Predicting House Prices
Tableau / Python Project
conducted June 2024
Contents:
Goals
Tools & Skills Used
Overview
Final Results & Recommendations
Goals:
Using Kaggle dataset, create an interactive Tableau dashboard displaying what drives real estate prices using exploratory analysis methods.
Links:
Tools:
Tableau
Python
Excel
Knowledge Levels:
Tableau 3 out of 5
Python 2 out of 5
Project Difficulty: 3 out of 5
Skills Used:
Sourcing Data
Exploring relationships
Geographical Visualizations with Python
Regression
Clustering
Sourcing & Analyzing Times Series Data
Overview:
House Sales in King County, Washington, USA
About the Data:
The Google Sheets link here shows the data profile for the Kaggle dataset and how I cleaned the Excel sheet.
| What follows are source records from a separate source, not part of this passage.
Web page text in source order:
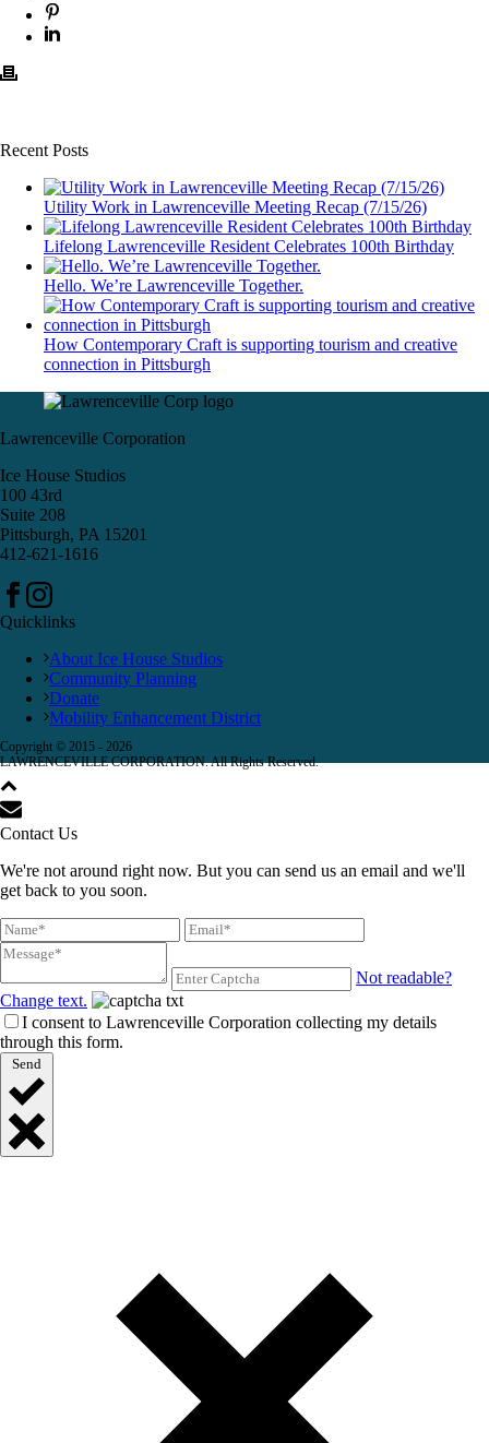
Recent Posts
Utility Work in Lawrenceville Meeting Recap (7/15/26)
Lifelong Lawrenceville Resident Celebrates 100th Birthday
Hello. We’re Lawrenceville Together.
How Contemporary Craft is supporting tourism and creative
connection in Pittsburgh
Lawrenceville Corporation
Ice House Studios
100 43rd
Suite 208
Pittsburgh, PA 15201
412-621-1616
Quicklinks
About Ice House Studios
Community Planning
Donate
Mobility Enhancement District
Copyright © 2015 - 2026
LAWRENCEVILLE CORPORATION. All Rights Reserved.
Contact Us
We're not around right now. But you can send us an email and we'll
get back to you soon.
Not readable?
Change text.
I consent to Lawrenceville Corporation collecting my details
through this form.
Send

This dataset contains house sale prices for King County in Washington and includes homes sold during May 2014 through 2015. There is ample data on date sold, price, zip code, number of beds and baths, and much more useful information needed for real estate and analytical purposes.
Linear Regression:
Linear regression is a type of model that measures the relationship between quantitative variables to make a prediction.
While exploring relationships, there are four variables with the most influence on price:
Square Feet of Living
Number of Bathrooms
Grade
Has Waterfront
Number of Bathrooms are not directly correlated to price. Houses that are more expensive have five or more bathrooms. The same number of bathrooms can be found at other units for a lower price.
Prices increase when the Square Foot of Living Space increases.
The same can be said for Grade, which determines the quality level of construction and design.
Homes with a Waterfront have higher prices.
Cluster Analysis:
A cluster analysis groups data points into “clusters.” Comparing these new groups could reveal new patterns and relationships.
The cluster analysis yielded four distinct price groups:
High Price (orange)
Mid-High Price (green)
Mid-Low Price (red)
Low Price (blue)
Cluster Analysis Results:
There is a pattern that each price group excels in one or more categories, but never all four. For example, Low Price (blue) has high values in Bathrooms, Sqft Living, and Grade, but not Waterfront. This is with the exception of the Mid-Low Price (red) group, which has high values in all categories.
Average Prices
High Price (orange) 6.8M USD
Mid-High Price (green) 3.4M USD
Mid-Low Price (red) 2.8M USD
Low Price (blue)1.3M USD
In order to compare my analysis to a larger source, Zillow Real Estate Data was utilized from Quandle Marketplace. Source: https://data.nasdaq.com/databases/ZILLOW
This decomposition plot shows Zillow Real Estate Data after subsetting the data to only display home prices over time
Overall, the average price of homes grew ~16% from 2014 to 2015, which is quite high.
Time Series Analysis:
Final Results & Recommendations:
Homes with more bathrooms generally cost more than homes with more bedrooms and less bathrooms. That said, some units with 3 or more bathrooms can be found at around 1.3M USD.
The average house contains about 2,500 sqft. Homes with a waterfront have smaller overall sqft.
The average grade across all homes is 7.1. Having a higher grade increases the overall value, so buying a home around a 7.1 can save money without losing quality.
Real estate prices grow higher in the spring season (March, April, May). I assume it is common for people to buy homes in the summer so prices are raised in preparation.
Limitations:
Data was collected from 2014 to 2015. Having more recent data would improve prediction and forecasting.
The data set contains many extreme outliers, mainly luxury homes.
Next Steps:
Clean the data to remove luxury homes and other outliers, then conduct the analysis again to examine any differences in results.
Compare price accuracy to other real estate websites.